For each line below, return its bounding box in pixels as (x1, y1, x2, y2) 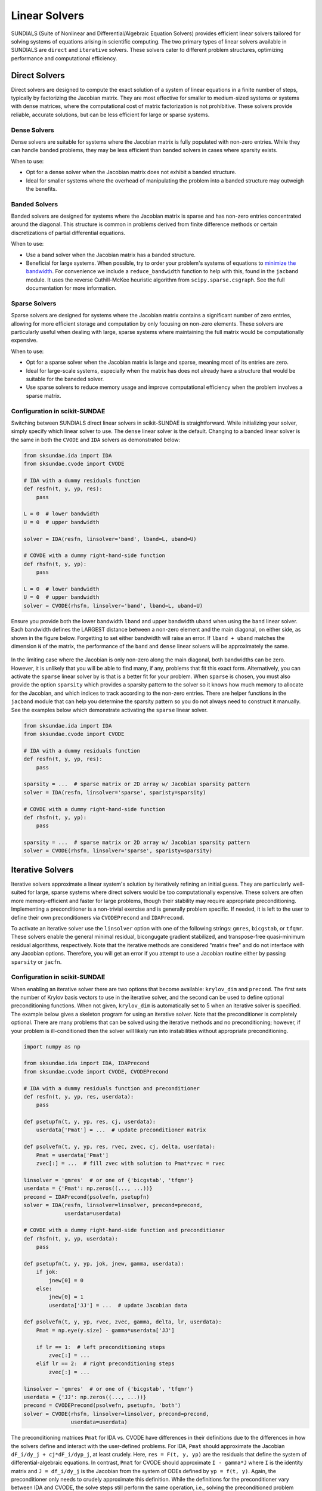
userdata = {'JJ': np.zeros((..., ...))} (23, 1393, 147, 1400)
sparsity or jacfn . (11, 958, 62, 966)
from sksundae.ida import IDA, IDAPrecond (23, 1060, 150, 1067)
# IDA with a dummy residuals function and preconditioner (23, 1085, 200, 1091)
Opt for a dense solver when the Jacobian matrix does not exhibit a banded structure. (26, 169, 237, 176)
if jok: (36, 1269, 59, 1276)
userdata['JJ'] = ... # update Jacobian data (48, 1302, 187, 1309)
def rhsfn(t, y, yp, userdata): (23, 1235, 119, 1242)
__________________________________________________
Please set down each entry word for word, without its images.

For each line below, return its bounding box in pixels as (x1, y1, x2, y2) 
userdata = {'JJ': np.zeros((..., ...))} (23, 1393, 147, 1400)
sparsity or jacfn . (11, 958, 62, 966)
from sksundae.ida import IDA, IDAPrecond (23, 1060, 150, 1067)
# IDA with a dummy residuals function and preconditioner (23, 1085, 200, 1091)
Opt for a dense solver when the Jacobian matrix does not exhibit a banded structure. (26, 169, 237, 176)
if jok: (36, 1269, 59, 1276)
userdata['JJ'] = ... # update Jacobian data (48, 1302, 187, 1309)
def rhsfn(t, y, yp, userdata): (23, 1235, 119, 1242)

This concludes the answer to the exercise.